A total of 332 participants were recruited from seven memory clinics across Japan. Participants were categorized into four clinical subgroups: cognitively unimpaired (CU), mild cognitive impairment (MCI), Alzheimer’s disease dementia (ADD), and non-ADD. We measured Aβ40, Aβ42, p-tau181, total-tau, and neurofilament light chain (NfL) in CSF and Aβ40, Aβ42, p-tau217, p-tau181, glial fibrillary acidic protein (GFAP) and NfL in plasma using the LUMIPULSE platform. Amyloid status was determined by amyloid PET imaging and/or CSF Aβ42/40 ratio.

Results

Significant differences were observed in plasma biomarker levels, including Aβ42/40, p-tau217, p-tau181, GFAP, and NfL across clinical categories.

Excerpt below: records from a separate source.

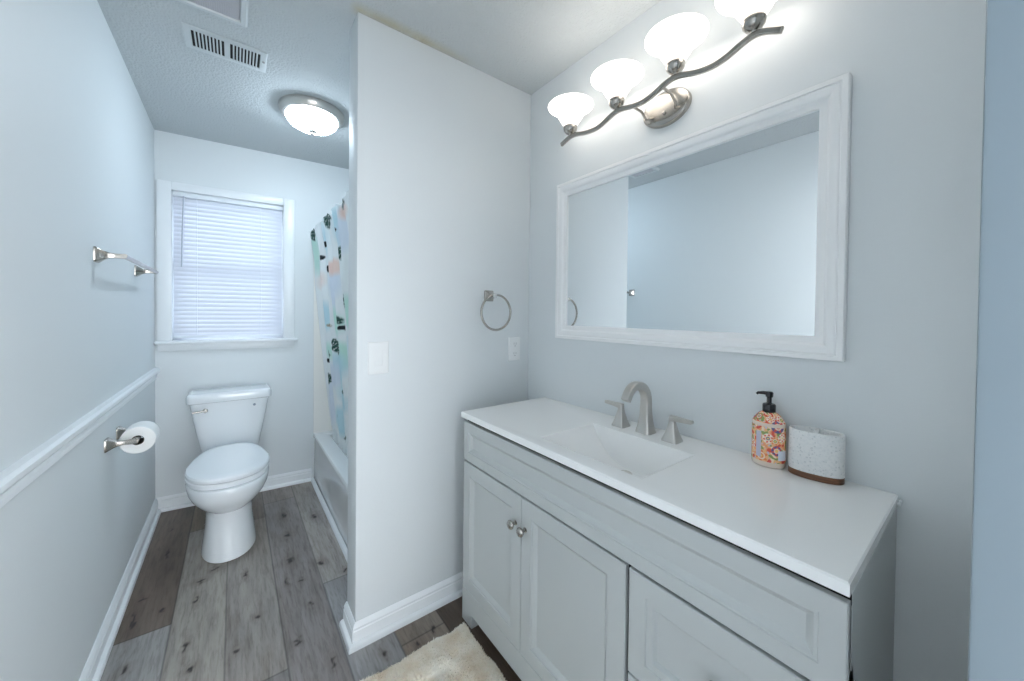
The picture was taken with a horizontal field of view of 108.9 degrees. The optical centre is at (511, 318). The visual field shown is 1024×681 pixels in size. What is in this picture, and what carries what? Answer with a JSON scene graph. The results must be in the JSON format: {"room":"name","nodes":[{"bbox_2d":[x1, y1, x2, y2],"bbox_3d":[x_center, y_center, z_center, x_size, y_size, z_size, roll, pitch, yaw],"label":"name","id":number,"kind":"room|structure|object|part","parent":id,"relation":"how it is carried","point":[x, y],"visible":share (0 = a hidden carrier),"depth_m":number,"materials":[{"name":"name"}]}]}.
{"room":"bathroom","nodes":[
{"label":"bathroom","id":0,"kind":"room"},
{"bbox_2d":[0,0,154,680],"bbox_3d":[-1.340,0.048,1.004,0.120,2.424,3.457,0,1,-37],"label":"wall","id":1,"kind":"structure","parent":0,"point":[77,131],"depth_m":1.09,"materials":[{"name":"white paint"}]},
{"bbox_2d":[0,368,159,508],"bbox_3d":[-1.282,0.362,1.048,0.026,0.088,3.187,0,1,-37],"label":"trim","id":2,"kind":"structure","parent":1,"relation":"attached to","point":[16,477],"depth_m":1.02,"materials":[{"name":"white paint"}]},
{"bbox_2d":[78,498,160,680],"bbox_3d":[-1.295,1.215,1.069,0.030,0.089,3.207,0,1,-37],"label":"baseboard","id":3,"kind":"structure","parent":1,"relation":"attached to","point":[94,667],"depth_m":1.53,"materials":[{"name":"white paint"}]},
{"bbox_2d":[104,426,141,452],"bbox_3d":[-1.609,0.493,1.533,0.092,0.050,0.232,0,1,-37],"label":"toilet paper holder","id":4,"kind":"object","parent":1,"relation":"attached to","point":[109,443],"visible":0.65,"depth_m":1.46,"materials":[{"name":"silver metal"}]},
{"bbox_3d":[-1.555,0.495,1.460,0.088,0.050,0.050,0,1,-37],"label":"post","id":5,"kind":"part","parent":4,"relation":"part of","materials":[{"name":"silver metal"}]},
{"bbox_3d":[-1.665,0.491,1.605,0.088,0.050,0.050,0,1,-37],"label":"post","id":6,"kind":"part","parent":4,"relation":"part of","materials":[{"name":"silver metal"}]},
{"bbox_2d":[119,421,159,453],"bbox_3d":[-1.583,0.502,1.559,0.111,0.111,0.104,0,1,-37],"label":"toilet paper roll","id":7,"kind":"object","parent":4,"relation":"on","point":[150,431],"visible":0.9,"depth_m":1.53,"materials":[{"name":"white paper"}]},
{"bbox_2d":[93,246,158,276],"bbox_3d":[-1.682,-0.239,1.623,0.083,0.056,0.733,0,1,-37],"label":"towel bar","id":8,"kind":"object","parent":1,"relation":"attached to","point":[99,255],"visible":1,"depth_m":1.36,"materials":[{"name":"silver metal"}]},
{"bbox_3d":[-1.480,-0.233,1.352,0.078,0.056,0.056,0,1,-37],"label":"post","id":9,"kind":"part","parent":8,"relation":"part of","materials":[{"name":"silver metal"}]},
{"bbox_3d":[-1.889,-0.245,1.891,0.078,0.056,0.056,0,1,-37],"label":"post","id":10,"kind":"part","parent":8,"relation":"part of","materials":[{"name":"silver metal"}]},
{"bbox_2d":[154,130,348,497],"bbox_3d":[-1.614,0.020,2.814,1.646,2.424,0.130,0,1,-33],"label":"wall","id":11,"kind":"structure","parent":0,"point":[287,433],"depth_m":2.60,"materials":[{"name":"white paint"}]},
{"bbox_2d":[154,179,297,350],"bbox_3d":[-1.951,-0.337,2.561,0.783,1.086,0.170,0,1,-33],"label":"window","id":12,"kind":"structure","parent":11,"relation":"in","point":[164,188],"depth_m":2.45,"materials":[{"name":"white paint"}]},
{"bbox_3d":[-1.952,0.173,2.562,0.783,0.066,0.154,0,1,-33],"label":"sill","id":13,"kind":"part","parent":12,"relation":"part of","materials":[{"name":"white paint"}]},
{"bbox_2d":[172,190,282,337],"bbox_3d":[-1.945,-0.351,2.536,0.604,0.956,0.045,0,1,-33],"label":"window blind","id":14,"kind":"object","parent":12,"relation":"attached to","point":[228,252],"visible":1,"depth_m":2.52,"materials":[{"name":"white plastic"}]},
{"bbox_3d":[-1.953,0.119,2.547,0.595,0.016,0.026,0,1,-33],"label":"rail","id":15,"kind":"part","parent":14,"relation":"part of","materials":[{"name":"white plastic"}]},
{"bbox_3d":[-1.996,-0.346,2.604,0.618,0.970,0.050,0,1,-33],"label":"sash","id":16,"kind":"part","parent":12,"relation":"part of","materials":[{"name":"white plastic"}]},
{"bbox_2d":[156,468,311,512],"bbox_3d":[-1.898,1.189,2.561,0.873,0.089,0.030,0,1,-33],"label":"baseboard","id":17,"kind":"structure","parent":11,"relation":"attached to","point":[176,501],"depth_m":2.65,"materials":[{"name":"white paint"}]},
{"bbox_3d":[-1.041,-0.619,2.178,0.044,0.044,1.542,0,1,-37],"label":"shower curtain rod","id":18,"kind":"object","parent":11,"relation":"attached to","visible":0},
{"bbox_2d":[310,192,348,456],"bbox_3d":[-1.046,0.140,2.263,0.184,1.568,1.305,0,1,-37],"label":"shower curtain","id":19,"kind":"object","parent":18,"relation":"hanging from","point":[330,237],"visible":0.53,"depth_m":2.40,"materials":[{"name":"fabric"}]},
{"bbox_2d":[100,481,520,680],"bbox_3d":[0.295,1.316,0.287,1.881,0.060,6.657,0,1,-37],"label":"floor","id":20,"kind":"structure","parent":0,"point":[273,611],"depth_m":1.56,"materials":[{"name":"plastic"}]},
{"bbox_2d":[185,384,270,562],"bbox_3d":[-1.660,0.854,2.161,0.436,0.772,0.888,0,1,-37],"label":"toilet","id":21,"kind":"object","parent":20,"relation":"on","point":[231,469],"visible":1,"depth_m":1.99,"materials":[{"name":"porcelain"},{"name":"chrome metal"}]},
{"bbox_3d":[-1.915,0.569,2.250,0.075,0.026,0.018,0,1,-45],"label":"flush lever","id":22,"kind":"part","parent":21,"relation":"part of","materials":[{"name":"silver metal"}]},
{"bbox_3d":[-1.579,0.824,2.048,0.368,0.028,0.567,0,1,-37],"label":"seat","id":23,"kind":"part","parent":21,"relation":"part of","materials":[{"name":"white plastic"}]},
{"bbox_3d":[-1.589,0.807,2.062,0.368,0.058,0.602,0,1,-37],"label":"lid","id":24,"kind":"part","parent":21,"relation":"part of","materials":[{"name":"white plastic"}]},
{"bbox_3d":[-1.857,0.493,2.421,0.436,0.061,0.224,0,1,-37],"label":"tank lid","id":25,"kind":"part","parent":21,"relation":"part of","materials":[{"name":"white ceramic"}]},
{"bbox_3d":[-1.861,0.683,2.427,0.408,0.320,0.203,0,1,-37],"label":"tank","id":26,"kind":"part","parent":21,"relation":"part of","materials":[{"name":"white ceramic"}]},
{"bbox_2d":[313,430,347,548],"bbox_3d":[-0.764,1.067,2.424,0.744,0.356,1.538,0,1,-37],"label":"bathtub","id":27,"kind":"object","parent":20,"relation":"on","point":[330,462],"visible":0.16,"depth_m":2.33,"materials":[{"name":"white ceramic"}]},
{"bbox_2d":[313,269,332,432],"bbox_3d":[-0.759,0.178,2.409,0.756,1.423,1.540,0,1,-37],"label":"tub surround","id":28,"kind":"object","parent":27,"relation":"on","point":[321,415],"visible":0.07,"depth_m":2.82,"materials":[{"name":"white"}]},
{"bbox_2d":[311,477,347,560],"bbox_3d":[-1.069,1.236,2.193,0.021,0.020,1.547,0,1,-37],"label":"trim","id":29,"kind":"structure","parent":27,"relation":"attached to","point":[338,536],"depth_m":2.23,"materials":[{"name":"white paint"}]},
{"bbox_2d":[366,623,505,680],"bbox_3d":[-0.216,1.249,1.058,0.575,0.041,0.714,0,1,-37],"label":"bath rug","id":30,"kind":"object","parent":20,"relation":"on","point":[455,655],"visible":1,"depth_m":1.31,"materials":[{"name":"beige fabric"}]},
{"bbox_2d":[462,420,896,680],"bbox_3d":[0.329,0.848,1.192,0.488,0.853,1.214,0,1,-37],"label":"vanity cabinet","id":31,"kind":"object","parent":20,"relation":"on","point":[570,575],"visible":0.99,"depth_m":0.89,"materials":[{"name":"grey paint"}]},
{"bbox_3d":[-0.084,0.863,1.396,0.014,0.530,0.388,0,1,-37],"label":"door","id":32,"kind":"part","parent":31,"relation":"part of","materials":[{"name":"grey paint"}]},
{"bbox_3d":[0.000,0.700,1.248,0.031,0.031,0.031,0,1,-37],"label":"knob","id":33,"kind":"part","parent":31,"relation":"part of","materials":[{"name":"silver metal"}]},
{"bbox_3d":[0.032,0.701,1.206,0.031,0.031,0.031,0,1,-37],"label":"knob","id":34,"kind":"part","parent":31,"relation":"part of","materials":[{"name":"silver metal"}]},
{"bbox_3d":[0.159,0.870,1.076,0.014,0.530,0.410,0,1,-37],"label":"door","id":35,"kind":"part","parent":31,"relation":"part of","materials":[{"name":"grey paint"}]},
{"bbox_3d":[0.409,1.008,0.747,0.014,0.268,0.400,0,1,-37],"label":"drawer","id":36,"kind":"part","parent":31,"relation":"part of","materials":[{"name":"grey paint"}]},
{"bbox_2d":[461,397,902,597],"bbox_3d":[0.343,0.456,1.189,0.471,0.116,1.224,0,1,-37],"label":"countertop","id":37,"kind":"structure","parent":31,"relation":"on","point":[825,534],"depth_m":0.87,"materials":[{"name":"white stone"}]},
{"bbox_2d":[605,381,693,443],"bbox_3d":[0.431,0.306,1.253,0.153,0.184,0.342,0,1,-37],"label":"faucet","id":38,"kind":"object","parent":37,"relation":"on","point":[645,425],"visible":1,"depth_m":1.26,"materials":[{"name":"silver metal"}]},
{"bbox_3d":[0.386,0.322,1.384,0.019,0.018,0.080,0,1,-37],"label":"lever","id":39,"kind":"part","parent":38,"relation":"part of","materials":[{"name":"silver metal"}]},
{"bbox_3d":[0.404,0.360,1.360,0.052,0.073,0.052,0,1,-37],"label":"handle","id":40,"kind":"part","parent":38,"relation":"part of","materials":[{"name":"silver metal"}]},
{"bbox_3d":[0.430,0.306,1.255,0.153,0.184,0.054,0,1,-37],"label":"spout","id":41,"kind":"part","parent":38,"relation":"part of","materials":[{"name":"silver metal"}]},
{"bbox_3d":[0.525,0.363,1.200,0.052,0.073,0.052,0,1,-37],"label":"handle","id":42,"kind":"part","parent":38,"relation":"part of","materials":[{"name":"silver metal"}]},
{"bbox_3d":[0.542,0.326,1.173,0.019,0.018,0.081,0,1,-33],"label":"lever","id":43,"kind":"part","parent":38,"relation":"part of","materials":[{"name":"silver metal"}]},
{"bbox_2d":[751,391,786,468],"bbox_3d":[0.712,0.302,1.015,0.066,0.202,0.080,0,1,-37],"label":"soap bottle","id":44,"kind":"object","parent":37,"relation":"on","point":[768,449],"visible":1,"depth_m":0.99,"materials":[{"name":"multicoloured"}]},
{"bbox_2d":[788,425,845,484],"bbox_3d":[0.779,0.346,0.940,0.068,0.119,0.112,0,1,-37],"label":"toothbrush holder","id":45,"kind":"object","parent":37,"relation":"on","point":[815,454],"visible":1,"depth_m":0.92,"materials":[{"name":"white ceramic"}]},
{"bbox_3d":[0.411,0.740,0.743,0.014,0.255,0.400,0,1,-37],"label":"drawer","id":46,"kind":"part","parent":31,"relation":"part of","materials":[{"name":"grey paint"}]},
{"bbox_2d":[97,0,660,168],"bbox_3d":[-0.640,-1.205,1.520,1.881,0.080,3.477,0,1,-37],"label":"ceiling","id":47,"kind":"structure","parent":0,"point":[524,45],"depth_m":1.57,"materials":[{"name":"white paint"}]},
{"bbox_2d":[176,0,248,26],"bbox_3d":[-1.075,-1.158,1.297,0.228,0.016,0.225,0,1,-37],"label":"exhaust fan","id":48,"kind":"object","parent":47,"relation":"attached to","point":[235,11],"visible":1,"depth_m":1.36,"materials":[{"name":"plastic"}]},
{"bbox_2d":[188,0,238,19],"bbox_3d":[-1.075,-1.159,1.297,0.176,0.006,0.181,0,1,-37],"label":"grille","id":49,"kind":"object","parent":48,"relation":"attached to","point":[224,9],"depth_m":1.36,"materials":[{"name":"grey"}]},
{"bbox_2d":[181,22,267,72],"bbox_3d":[-1.239,-1.167,1.593,0.285,0.009,0.165,0,1,-37],"label":"ceiling vent","id":50,"kind":"object","parent":47,"relation":"in","point":[195,38],"visible":1,"depth_m":1.58,"materials":[{"name":"white metal"}]},
{"bbox_2d":[278,94,343,135],"bbox_3d":[-1.133,-1.111,2.079,0.330,0.133,0.330,0,1,-37],"label":"ceiling light","id":51,"kind":"object","parent":47,"relation":"attached to","point":[311,115],"visible":1,"depth_m":1.99,"materials":[{"name":"white glass"}]},
{"bbox_2d":[347,12,530,621],"bbox_3d":[-0.292,0.049,1.711,0.857,2.424,0.130,0,1,-37],"label":"wall partition","id":52,"kind":"structure","parent":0,"point":[439,145],"depth_m":1.56,"materials":[{"name":"white paint"}]},
{"bbox_2d":[368,341,388,374],"bbox_3d":[-0.527,0.154,1.447,0.081,0.127,0.010,0,1,-37],"label":"light switch","id":53,"kind":"object","parent":52,"relation":"attached to","point":[378,352],"visible":1,"depth_m":1.45,"materials":[{"name":"white plastic"}]},
{"bbox_3d":[-0.526,0.154,1.446,0.035,0.067,0.002,0,1,-37],"label":"rocker frame","id":54,"kind":"part","parent":53,"relation":"part of","materials":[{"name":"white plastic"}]},
{"bbox_2d":[339,571,462,654],"bbox_3d":[-0.307,1.216,1.705,0.885,0.089,0.160,0,1,-37],"label":"baseboard","id":55,"kind":"structure","parent":52,"relation":"attached to","point":[357,635],"depth_m":1.50,"materials":[{"name":"white paint"}]},
{"bbox_2d":[480,290,510,330],"bbox_3d":[-0.086,-0.039,1.748,0.177,0.194,0.056,0,1,-37],"label":"towel ring","id":56,"kind":"object","parent":52,"relation":"attached to","point":[489,295],"visible":1,"depth_m":1.74,"materials":[{"name":"silver metal"}]},
{"bbox_3d":[-0.096,-0.110,1.740,0.052,0.052,0.056,0,1,-37],"label":"post","id":57,"kind":"part","parent":56,"relation":"part of","materials":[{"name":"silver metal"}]},
{"bbox_2d":[508,337,519,360],"bbox_3d":[0.013,0.152,1.857,0.073,0.117,0.009,0,1,-37],"label":"wall outlet","id":58,"kind":"object","parent":52,"relation":"attached to","point":[513,342],"visible":1,"depth_m":1.85,"materials":[{"name":"white plastic"}]},
{"bbox_2d":[512,350,517,356],"bbox_3d":[0.014,0.177,1.855,0.034,0.032,0.003,0,1,-37],"label":"socket","id":59,"kind":"object","parent":58,"relation":"attached to","point":[514,352],"depth_m":1.86,"materials":[{"name":"grey plastic"}]},
{"bbox_2d":[512,341,517,346],"bbox_3d":[0.015,0.128,1.854,0.034,0.032,0.003,0,1,-37],"label":"socket","id":60,"kind":"object","parent":58,"relation":"attached to","point":[514,343],"depth_m":1.85,"materials":[{"name":"grey plastic"}]},
{"bbox_2d":[528,0,985,680],"bbox_3d":[0.051,0.047,2.058,0.110,2.424,3.457,0,1,-37],"label":"wall","id":61,"kind":"structure","parent":0,"point":[902,397],"depth_m":0.88,"materials":[{"name":"white paint"}]},
{"bbox_2d":[548,0,783,146],"bbox_3d":[0.456,-0.784,1.249,0.222,0.197,0.850,0,1,-37],"label":"vanity light","id":62,"kind":"object","parent":61,"relation":"attached to","point":[672,40],"visible":1,"depth_m":1.21,"materials":[{"name":"white glass"}]},
{"bbox_3d":[0.240,-0.826,1.502,0.184,0.091,0.184,0,1,-37],"label":"lamp shade","id":63,"kind":"part","parent":62,"relation":"part of","materials":[{"name":"white glass"}]},
{"bbox_3d":[0.378,-0.828,1.321,0.184,0.091,0.184,0,1,-37],"label":"lamp shade","id":64,"kind":"part","parent":62,"relation":"part of","materials":[{"name":"white glass"}]},
{"bbox_3d":[0.463,-0.727,1.302,0.114,0.029,0.019,0,1,-30],"label":"arm","id":65,"kind":"part","parent":62,"relation":"part of","materials":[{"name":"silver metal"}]},
{"bbox_3d":[0.527,-0.737,1.217,0.114,0.033,0.019,0,1,-44],"label":"arm","id":66,"kind":"part","parent":62,"relation":"part of","materials":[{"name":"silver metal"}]},
{"bbox_3d":[0.511,-0.836,1.144,0.184,0.091,0.184,0,1,-37],"label":"lamp shade","id":67,"kind":"part","parent":62,"relation":"part of","materials":[{"name":"white glass"}]},
{"bbox_3d":[0.642,-0.832,0.971,0.184,0.091,0.184,0,1,-37],"label":"lamp shade","id":68,"kind":"part","parent":62,"relation":"part of","materials":[{"name":"white glass"}]},
{"bbox_2d":[555,72,851,361],"bbox_3d":[0.525,-0.259,1.320,0.025,0.714,1.026,0,1,-37],"label":"wall mirror","id":69,"kind":"object","parent":61,"relation":"attached to","point":[729,235],"visible":1,"depth_m":1.14,"materials":[{"name":"white paint"}]},
{"bbox_3d":[0.531,-0.259,1.325,0.004,0.604,0.916,0,1,-37],"label":"glass","id":70,"kind":"part","parent":69,"relation":"part of","materials":[{"name":"white mirror"}]},
{"bbox_3d":[0.359,0.075,0.211,1.631,2.424,0.120,0,1,-37],"label":"wall","id":71,"kind":"structure","parent":0,"visible":0},
{"bbox_2d":[968,0,1023,680],"bbox_3d":[0.462,0.075,0.282,0.020,2.424,0.130,0,1,-37],"label":"trim","id":72,"kind":"structure","parent":71,"relation":"attached to","point":[996,617],"depth_m":0.32,"materials":[{"name":"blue paint"}]}
]}

Plasma p-tau217 and p-tau217/Aβ42 achieved high diagnostic accuracy, with areas under the curve (AUC) exceeding 0.9 with PET amyloid status as the reference, demonstrating comparable performance to the in vitro diagnostic (IVD)-approved CSF Aβ42/40 ratio. The two-cutoff approach using plasma p-tau217 and p-tau217/Aβ42 to achieve 90% sensitivity and 90% specificity provided high negative and positive predictive values. The intermediate range defined by these two-cutoff points was narrower for p-tau217/Aβ42 than for p-tau217. The predefined U.S. Food and Drug Administration (FDA)-approved two-cutoff points were applicable to this cohort with good accuracy. Concordance of plasma p-tau217 or p-tau217/Aβ42 with PET or CSF Aβ42/40 status ranged from 87% to 93%, although larger discordant results were observed in the non-ADD group.

Conclusions

This study demonstrates the clinical utility of plasma p-tau217 and p-tau217/Aβ42 ratio for real-world diagnostic evaluations of dementia. However, careful interpretation of plasma biomarker is warranted in cases showing discordant results with PET or CSF findings.